So far the ceasefire favors Israel, allowing the army to remain in southern Lebanon and for it to take “defensive” action against Hezbollah. Arab governments have generally spoken out against the U.S. – French draft proposal, mainly because it does not include a clause that demands the withdrawal of Israeli troops from southern Lebanon.
Defense Minister Amir Peretz on Tuesday repeated Israel’s stipulation that the military will not leave until Hezbollah disarms, disbands and returns the two captured soldiers that ignited the fighting.
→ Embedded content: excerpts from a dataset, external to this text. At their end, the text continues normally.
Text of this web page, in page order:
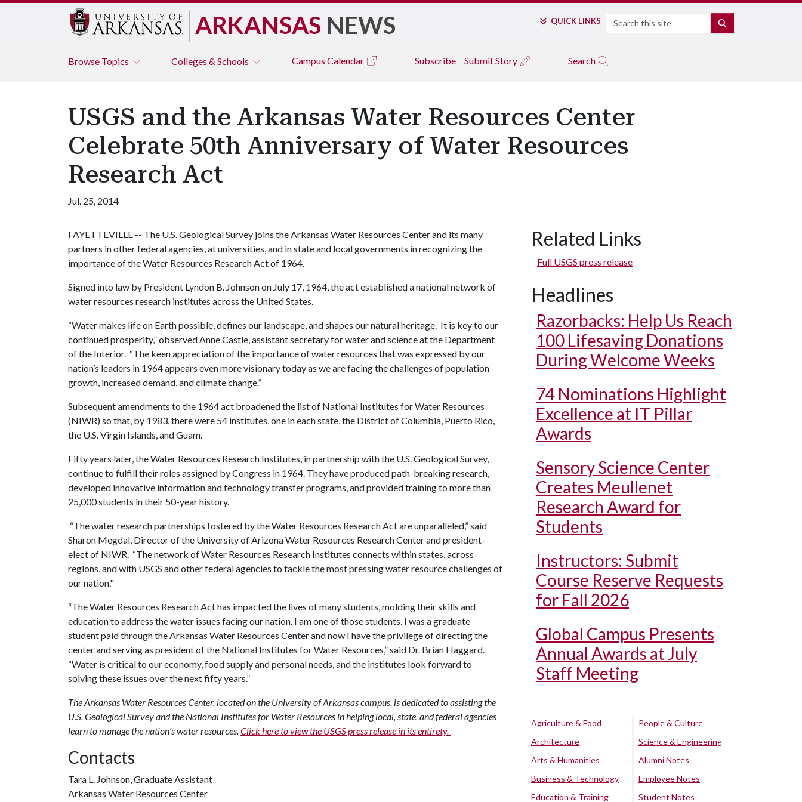
ARKANSAS NEWS QUICK LINKS Search
Browse Topics Colleges & Schools Campus Calendar Subscribe Submit Story Search
USGS and the Arkansas Water Resources Center
Celebrate 50th Anniversary of Water Resources
Research Act
Jul. 25, 2014
FAYETTEVILLE -- The U.S. Geological Survey joins the Arkansas Water Resources Center and its many
partners in other federal agencies, at universities, and in state and local governments in recognizing the
importance of the Water Resources Research Act of 1964.
Signed into law by President Lyndon B. Johnson on July 17, 1964, the act established a national network of
water resources research institutes across the United States.
“Water makes life on Earth possible, defines our landscape, and shapes our natural heritage. It is key to our
continued prosperity,” observed Anne Castle, assistant secretary for water and science at the Department
of the Interior. “The keen appreciation of the importance of water resources that was expressed by our
nation’s leaders in 1964 appears even more visionary today as we are facing the challenges of population
growth, increased demand, and climate change.”
Subsequent amendments to the 1964 act broadened the list of National Institutes for Water Resources
(NIWR) so that, by 1983, there were 54 institutes, one in each state, the District of Columbia, Puerto Rico,
the U.S. Virgin Islands, and Guam.
Fifty years later, the Water Resources Research Institutes, in partnership with the U.S. Geological Survey,
continue to fulfill their roles assigned by Congress in 1964. They have produced path-breaking research,
developed innovative information and technology transfer programs, and provided training to more than
25,000 students in their 50-year history.
“The water research partnerships fostered by the Water Resources Research Act are unparalleled,” said
Sharon Megdal, Director of the University of Arizona Water Resources Research Center and president-
elect of NIWR. “The network of Water Resources Research Institutes connects within states, across
regions, and with USGS and other federal agencies to tackle the most pressing water resource challenges of
our nation."
“The Water Resources Research Act has impacted the lives of many students, molding their skills and
education to address the water issues facing our nation. I am one of those students. I was a graduate
student paid through the Arkansas Water Resources Center and now I have the privilege of directing the
center and serving as president of the National Institutes for Water Resources,” said Dr. Brian Haggard.
“Water is critical to our economy, food supply and personal needs, and the institutes look forward to
solving these issues over the next fifty years.”
The Arkansas Water Resources Center, located on the University of Arkansas campus, is dedicated to assisting the
U.S. Geological Survey and the National Institutes for Water Resources in helping local, state, and federal agencies
learn to manage the nation’s water resources.Click here to view the USGS press release in its entirety.
Contacts
Tara L. Johnson, Graduate Assistant
Arkansas Water Resources Center
Related Links
Full USGS press release
Headlines
Razorbacks: Help Us Reach
100 Lifesaving Donations
During Welcome Weeks
74 Nominations Highlight
Excellence at IT Pillar
Awards
Sensory Science Center
Creates Meullenet
Research Award for
Students
Instructors: Submit
Course Reserve Requests
for Fall 2026
Global Campus Presents
Annual Awards at July
Staff Meeting
Agriculture & Food
Architecture
Arts & Humanities
Business & Technology
Education & Training
People & Culture
Science & Engineering
Alumni Notes
Employee Notes
Student Notes

Contrarily, Lebanon and Hezbollah will not allow for the deployment of an international peacekeeping force unless Israel withdraws first.
Once a ceasefire is agreed upon, 15,000 Lebanese troops, including 5,000 reservists will be deployed to south Lebanon to reinforce the agreement. In the proposal, drawn up by Lebanese Prime Minister Fuad Siniora, the UN peacekeeping force would also increase from 2,000 to 4,000.
Until now, the Lebanese army has stayed out of the conflict, as it has had no presence in south Lebanon for over 20 years and it regards itself as a separate entity from Hezbollah. Although deployment of troops could change the relationship between the two, Hezbollah has been fully supportive of the Lebanese cabinet’s proposal, which includes two Hezbollah ministers.
The Israeli government still plans on expanding their ground offensive in south Lebanon, the details of which will be discussed Wednesday in a security cabinet meeting with Prime Minister Ehud Olmert.